4. State how low vs high plasma calcium changes PTH-driven bone transport for rapid and slow pools.
5. Describe how PTH, calcitriol, and calcitonin act on bone, kidney, and GI tract to regulate ECF calcium.
6. Reconstruct vitamin D activation: vitamin D2 vs D3, liver 25-hydroxylase, kidney 24-hydroxylase vs PTH-stimulated 1α-hydroxylase.
7. Explain calcitriol’s mechanism of increasing intestinal calcium absorption via nuclear VDR and specific transport proteins.
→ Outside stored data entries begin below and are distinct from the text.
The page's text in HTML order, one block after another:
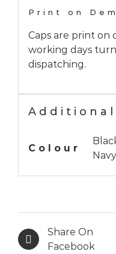
Print on
Caps are print on
working days
dispatching.
Colour
Share On
Facebook
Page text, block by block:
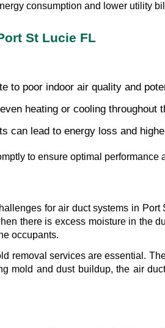
consumption and lower utility
St Lucie FL
to poor indoor air quality and
heating or cooling throughout
can lead to energy loss and
to ensure optimal performance
for air duct systems in
there is excess moisture in the
occupants.
removal services are essential.
mold and dust buildup, the air
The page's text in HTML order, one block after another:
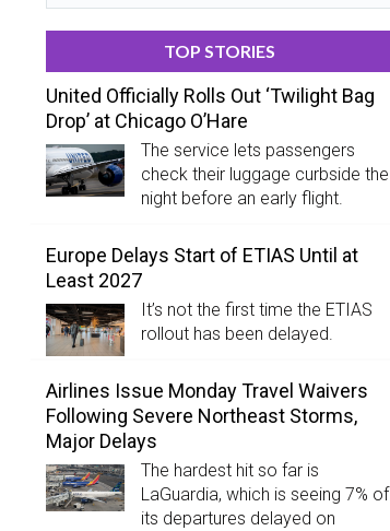
TOP STORIES
United Officially Rolls Out ‘Twilight Bag
Drop’ at Chicago O’Hare
The service lets passengers
check their luggage curbside the
night before an early flight.
Europe Delays Start of ETIAS Until at
Least 2027
It’s not the first time the ETIAS
rollout has been delayed.
Airlines Issue Monday Travel Waivers
Following Severe Northeast Storms,
Major Delays
The hardest hit so far is
LaGuardia, which is seeing 7% of
its departures delayed on
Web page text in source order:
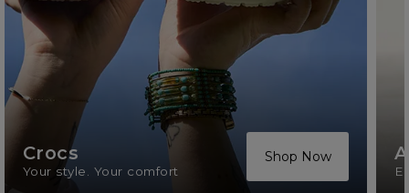
Crocs
Your style. Your comfort
Shop Now
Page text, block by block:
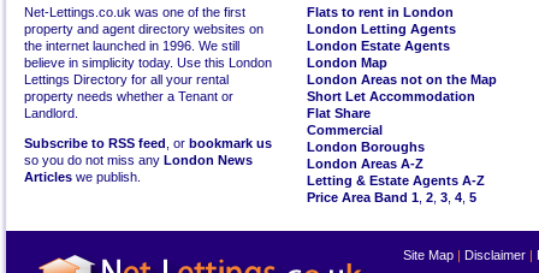
Net-Lettings.co.uk was one of the first
property and agent directory websites on
the internet launched in 1996. We still
believe in simplicity today. Use this London
Lettings Directory for all your rental
property needs whether a Tenant or
Landlord.
Subscribe to RSS feed , or bookmark us
so you do not miss any London News
Articles we publish.
Flats to rent in London
London Letting Agents
London Estate Agents
London Map
London Areas not on the Map
Short Let Accommodation
Flat Share
Commercial
London Boroughs
London Areas A-Z
Letting & Estate Agents A-Z
Price Area Band 1 2 3 4 5
Site Map | Disclaimer |
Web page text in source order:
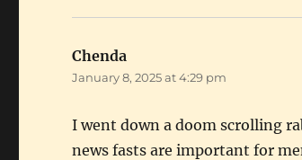
Chenda
January 8, 2025 at 4:29 pm
I went down a doom scrolling
news fasts are important for
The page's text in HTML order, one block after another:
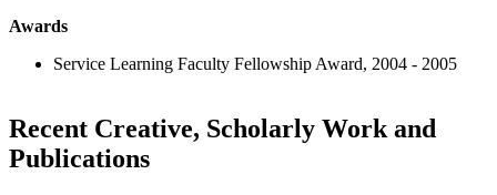
Awards
Service Learning Faculty Fellowship Award, 2004 - 2005
Recent Creative, Scholarly Work and
Publications
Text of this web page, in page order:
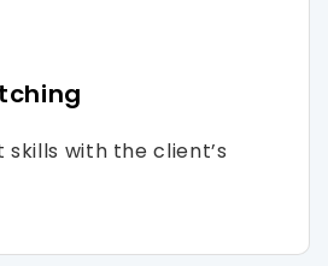
with the client’s
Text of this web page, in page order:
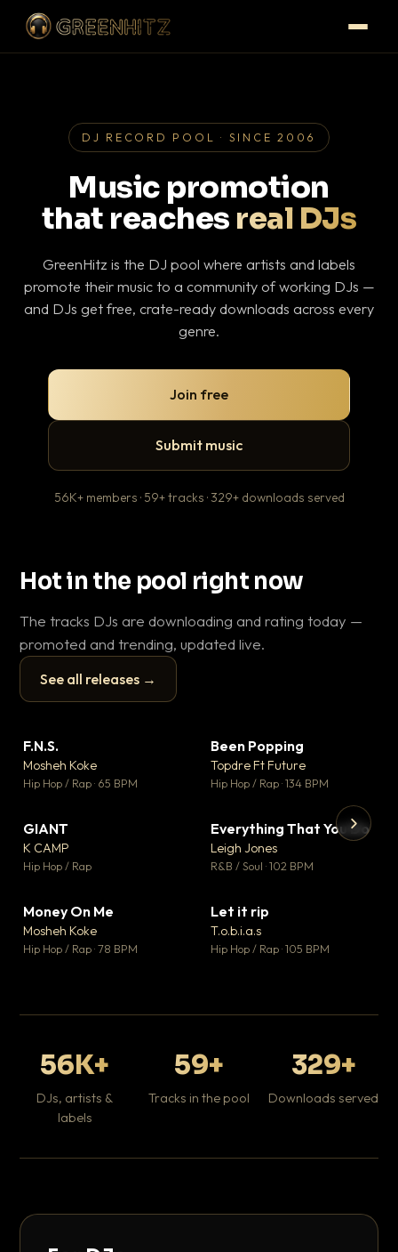
DJ RECORD POOL · SINCE 2006
Music promotion
that reaches real DJs
GreenHitz is the DJ pool where artists and labels
promote their music to a community of working DJs —
and DJs get free, crate-ready downloads across every
genre.
Join free
Submit music
56K+ members · 59+ tracks · 329+ downloads served
Hot in the pool right now
The tracks DJs are downloading and rating today —
promoted and trending, updated live.
See all releases →
▶
F.N.S.
Mosheh Koke
Hip Hop / Rap · 65 BPM
Been Popping
Topdre Ft Future
Hip Hop / Rap · 134 BPM
GIANT
K CAMP
Hip Hop / Rap
▼ 5
♥ 1
Everything That You Do
Leigh Jones
R&B / Soul · 102 BPM
Money On Me
Mosheh Koke
Hip Hop / Rap · 78 BPM
Let it rip
T.o.b.i.a.s
Hip Hop / Rap · 105 BPM
56K+
DJs, artists &
labels
59+
Tracks in the pool
329+
Downloads served
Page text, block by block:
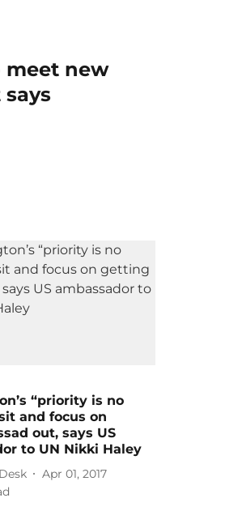
meet new
“priority is no
and focus on
out, says US
to UN Nikki Haley
Apr 01, 2017
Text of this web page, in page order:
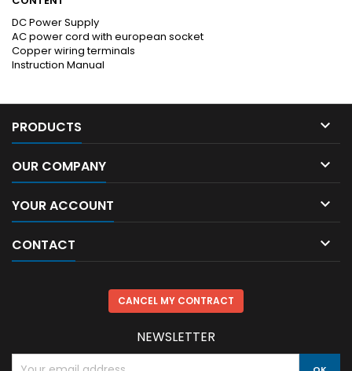
DC Power Supply
AC power cord with european socket
Copper wiring terminals
Instruction Manual
PRODUCTS 
OUR COMPANY 
YOUR ACCOUNT 
CONTACT 
CANCEL MY CONTRACT
NEWSLETTER
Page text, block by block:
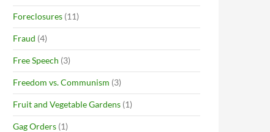
Foreclosures (11)
Fraud (4)
Free Speech (3)
Freedom vs. Communism (3)
Fruit and Vegetable Gardens (1)
Gag Orders (1)
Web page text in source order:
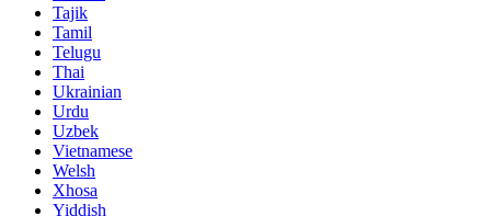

8. Summarise phosphate regulation: kidney as main site, 80–90% reabsorption, renal threshold, and PTH decreasing Na/P transporters.
9. Describe parathyroid gland structure (four nodules) and cell types, including which cells secrete PTH and how CaSR controls secretion.
10. Explain calcitonin’s source (C-cells) and effects on bone resorption and renal excretion.
11. Explain PTHrP: receptor binding similarity to PTH, extra receptor diversity, and the paraneoplastic hypercalcaemia mechanism without negative feedback.
12. For birds, state eggshell calcium carbonate composition, yolk/egg phosphate context, and the role of medullary bone before laying.
13. For long-term calcium deficits, link excessive ECF calcium loss to hypocalcaemia signs (inappetence, ataxia, paresis, tetany).
14. Use the Cornelius case logic to interpret hypocalcaemia with intact-PTH assay results and state the treatment sequence (IV calcium gluconate then oral calcium + vitamin D3).